Entries provided:
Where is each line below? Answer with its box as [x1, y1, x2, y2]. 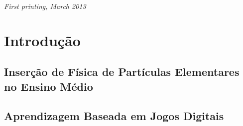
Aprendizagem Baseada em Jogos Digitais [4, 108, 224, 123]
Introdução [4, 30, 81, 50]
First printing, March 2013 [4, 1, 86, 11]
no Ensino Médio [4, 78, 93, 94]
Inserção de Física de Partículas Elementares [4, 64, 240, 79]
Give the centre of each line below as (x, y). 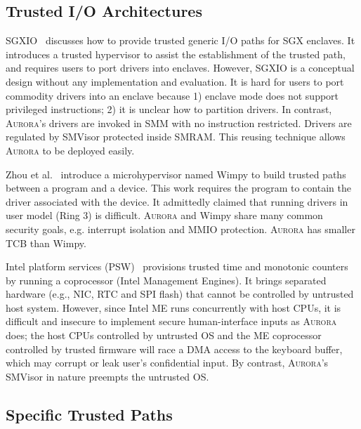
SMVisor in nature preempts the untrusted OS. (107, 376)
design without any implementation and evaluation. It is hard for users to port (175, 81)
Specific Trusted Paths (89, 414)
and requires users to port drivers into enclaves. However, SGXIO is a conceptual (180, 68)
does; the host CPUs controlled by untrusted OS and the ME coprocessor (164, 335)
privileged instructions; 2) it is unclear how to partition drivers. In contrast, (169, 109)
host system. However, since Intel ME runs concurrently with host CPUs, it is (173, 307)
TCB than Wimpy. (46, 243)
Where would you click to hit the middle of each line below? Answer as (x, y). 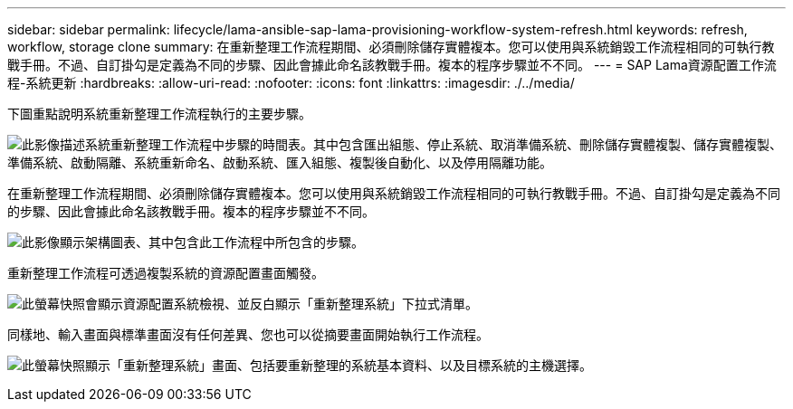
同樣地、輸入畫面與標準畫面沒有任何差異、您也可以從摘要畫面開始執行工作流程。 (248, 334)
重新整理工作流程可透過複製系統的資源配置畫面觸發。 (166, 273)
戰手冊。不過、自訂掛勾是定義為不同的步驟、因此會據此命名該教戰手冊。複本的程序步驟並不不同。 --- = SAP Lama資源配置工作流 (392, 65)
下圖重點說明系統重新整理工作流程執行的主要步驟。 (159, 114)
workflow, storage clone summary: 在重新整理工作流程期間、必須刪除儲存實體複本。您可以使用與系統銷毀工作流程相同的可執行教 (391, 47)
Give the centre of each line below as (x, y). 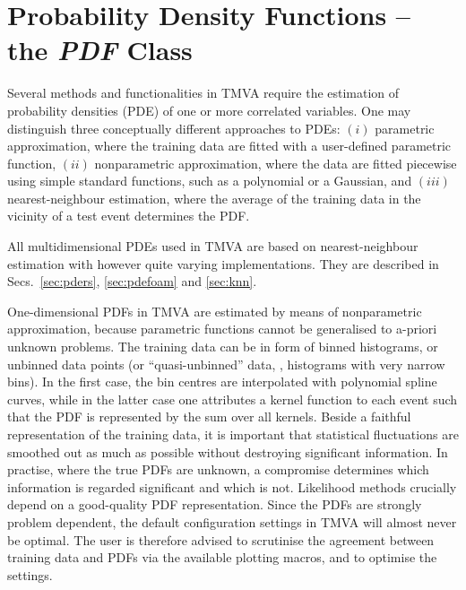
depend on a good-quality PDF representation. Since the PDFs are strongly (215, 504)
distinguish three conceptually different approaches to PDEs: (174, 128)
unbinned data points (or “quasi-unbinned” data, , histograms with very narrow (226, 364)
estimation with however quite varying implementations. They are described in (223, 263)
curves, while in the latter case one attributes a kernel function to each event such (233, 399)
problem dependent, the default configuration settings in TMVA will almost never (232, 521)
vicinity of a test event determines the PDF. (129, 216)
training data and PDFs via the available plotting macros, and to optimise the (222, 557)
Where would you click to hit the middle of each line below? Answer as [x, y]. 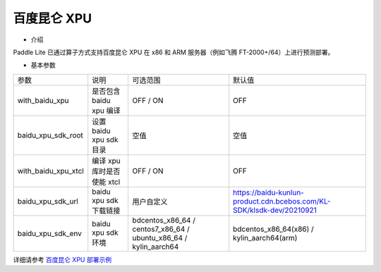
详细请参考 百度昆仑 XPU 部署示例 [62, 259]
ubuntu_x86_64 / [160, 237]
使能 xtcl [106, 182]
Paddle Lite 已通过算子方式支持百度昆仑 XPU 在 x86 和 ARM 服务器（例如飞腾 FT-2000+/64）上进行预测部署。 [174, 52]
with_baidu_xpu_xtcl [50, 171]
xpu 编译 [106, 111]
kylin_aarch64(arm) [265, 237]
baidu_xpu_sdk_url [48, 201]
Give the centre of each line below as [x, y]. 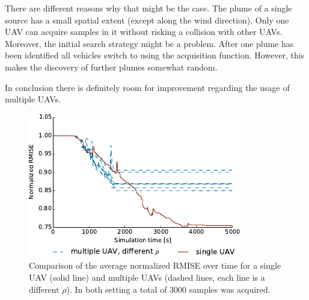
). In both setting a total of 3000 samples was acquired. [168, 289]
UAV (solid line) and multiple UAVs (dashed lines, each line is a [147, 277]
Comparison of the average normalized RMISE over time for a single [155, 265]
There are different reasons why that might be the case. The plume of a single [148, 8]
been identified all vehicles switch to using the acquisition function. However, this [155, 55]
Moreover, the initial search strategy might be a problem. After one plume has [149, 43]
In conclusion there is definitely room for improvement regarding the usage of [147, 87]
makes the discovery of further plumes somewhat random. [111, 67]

...

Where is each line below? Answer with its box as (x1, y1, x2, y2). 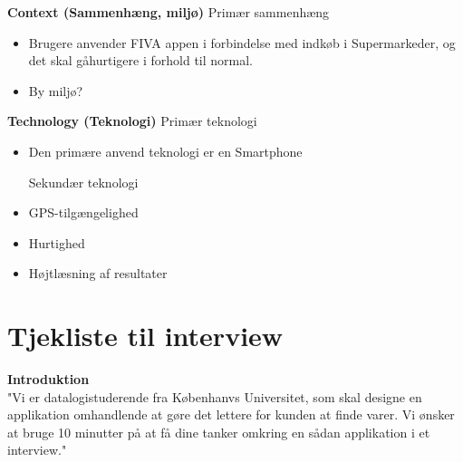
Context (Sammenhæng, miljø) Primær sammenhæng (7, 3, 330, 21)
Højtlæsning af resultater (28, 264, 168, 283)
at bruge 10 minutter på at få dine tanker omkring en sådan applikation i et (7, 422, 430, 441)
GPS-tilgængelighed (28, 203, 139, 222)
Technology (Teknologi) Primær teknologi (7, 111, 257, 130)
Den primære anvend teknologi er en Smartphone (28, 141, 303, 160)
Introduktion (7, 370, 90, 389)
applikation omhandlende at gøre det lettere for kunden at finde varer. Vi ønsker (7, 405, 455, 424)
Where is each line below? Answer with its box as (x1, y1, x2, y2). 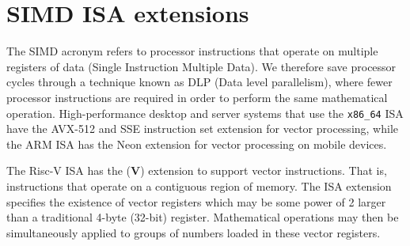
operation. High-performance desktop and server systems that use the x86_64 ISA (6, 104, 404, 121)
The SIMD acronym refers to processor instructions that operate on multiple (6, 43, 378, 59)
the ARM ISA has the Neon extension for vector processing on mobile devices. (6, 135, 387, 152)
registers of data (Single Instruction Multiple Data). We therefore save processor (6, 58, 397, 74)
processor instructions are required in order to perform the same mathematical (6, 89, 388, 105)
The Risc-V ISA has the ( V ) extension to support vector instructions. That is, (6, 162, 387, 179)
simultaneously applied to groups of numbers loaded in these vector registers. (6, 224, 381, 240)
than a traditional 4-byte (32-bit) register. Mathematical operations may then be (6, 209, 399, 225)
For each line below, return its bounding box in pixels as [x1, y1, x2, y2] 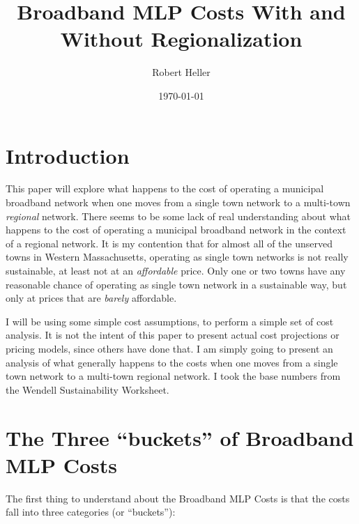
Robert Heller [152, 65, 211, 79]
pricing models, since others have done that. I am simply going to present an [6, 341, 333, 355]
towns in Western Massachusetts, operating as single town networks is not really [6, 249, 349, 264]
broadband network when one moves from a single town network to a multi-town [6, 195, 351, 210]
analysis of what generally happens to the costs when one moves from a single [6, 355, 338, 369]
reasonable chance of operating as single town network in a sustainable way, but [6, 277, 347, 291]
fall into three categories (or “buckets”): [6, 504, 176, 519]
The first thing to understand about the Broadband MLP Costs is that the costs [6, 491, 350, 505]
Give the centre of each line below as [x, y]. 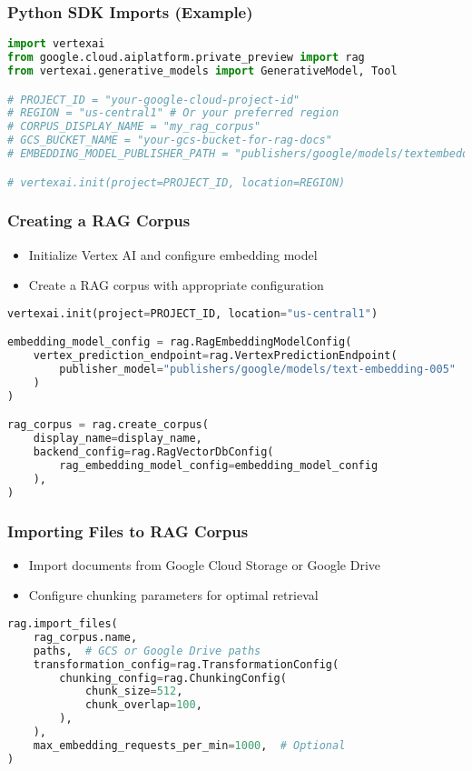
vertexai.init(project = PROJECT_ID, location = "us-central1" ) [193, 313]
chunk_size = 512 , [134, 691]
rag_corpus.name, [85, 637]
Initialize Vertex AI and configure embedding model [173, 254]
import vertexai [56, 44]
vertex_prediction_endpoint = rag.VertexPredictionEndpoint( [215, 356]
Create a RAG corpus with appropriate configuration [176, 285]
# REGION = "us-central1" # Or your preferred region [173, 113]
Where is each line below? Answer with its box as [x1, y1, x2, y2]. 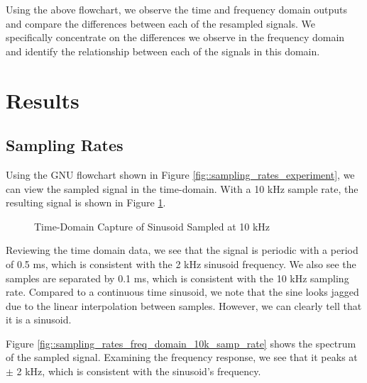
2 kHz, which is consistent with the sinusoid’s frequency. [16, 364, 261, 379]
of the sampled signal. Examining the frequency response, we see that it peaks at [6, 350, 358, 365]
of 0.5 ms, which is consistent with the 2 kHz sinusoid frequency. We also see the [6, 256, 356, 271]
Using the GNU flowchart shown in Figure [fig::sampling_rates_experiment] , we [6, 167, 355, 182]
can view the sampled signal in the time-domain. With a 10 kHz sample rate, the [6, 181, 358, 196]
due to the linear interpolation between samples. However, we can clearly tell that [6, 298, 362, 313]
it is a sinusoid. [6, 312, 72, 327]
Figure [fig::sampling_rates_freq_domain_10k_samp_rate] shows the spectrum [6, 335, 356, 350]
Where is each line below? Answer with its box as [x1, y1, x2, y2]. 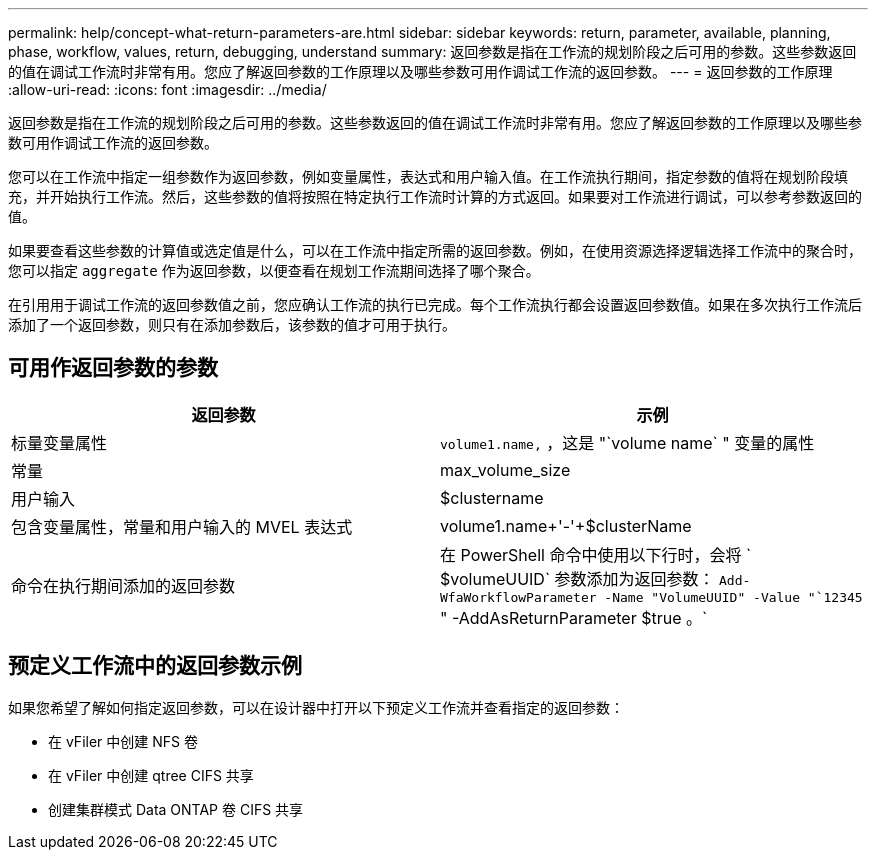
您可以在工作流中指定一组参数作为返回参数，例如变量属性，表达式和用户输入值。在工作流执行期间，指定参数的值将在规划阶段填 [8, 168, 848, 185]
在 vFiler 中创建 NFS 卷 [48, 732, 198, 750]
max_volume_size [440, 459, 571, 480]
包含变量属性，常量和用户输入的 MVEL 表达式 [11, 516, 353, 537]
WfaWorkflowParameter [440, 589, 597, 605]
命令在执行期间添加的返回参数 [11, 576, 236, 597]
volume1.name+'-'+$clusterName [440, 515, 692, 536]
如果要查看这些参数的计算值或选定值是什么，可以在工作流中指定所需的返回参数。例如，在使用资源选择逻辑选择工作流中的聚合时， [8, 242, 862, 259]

---

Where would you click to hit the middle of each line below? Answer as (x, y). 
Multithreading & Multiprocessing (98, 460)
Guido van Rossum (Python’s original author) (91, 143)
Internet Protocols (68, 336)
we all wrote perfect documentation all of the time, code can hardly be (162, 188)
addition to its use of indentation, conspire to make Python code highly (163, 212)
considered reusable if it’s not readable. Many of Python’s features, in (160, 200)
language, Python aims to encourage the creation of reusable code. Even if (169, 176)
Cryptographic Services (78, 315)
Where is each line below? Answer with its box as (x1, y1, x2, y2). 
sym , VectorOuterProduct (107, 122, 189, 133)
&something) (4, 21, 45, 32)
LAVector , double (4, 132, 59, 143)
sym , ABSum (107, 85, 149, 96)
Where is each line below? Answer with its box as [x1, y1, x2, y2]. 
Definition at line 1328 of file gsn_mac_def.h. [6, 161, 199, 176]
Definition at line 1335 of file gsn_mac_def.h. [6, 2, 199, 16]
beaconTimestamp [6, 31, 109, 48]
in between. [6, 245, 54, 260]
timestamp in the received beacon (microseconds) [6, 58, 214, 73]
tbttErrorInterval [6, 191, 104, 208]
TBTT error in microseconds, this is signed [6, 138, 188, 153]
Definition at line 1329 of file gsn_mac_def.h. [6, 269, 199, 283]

What needs to be done: From the listing above, copy every line that holds the string "frequency".

Answer space:
2 kHz, which is consistent with the sinusoid’s frequency. [16, 364, 261, 379]
of the sampled signal. Examining the frequency response, we see that it peaks at [6, 350, 358, 365]
of 0.5 ms, which is consistent with the 2 kHz sinusoid frequency. We also see the [6, 256, 356, 271]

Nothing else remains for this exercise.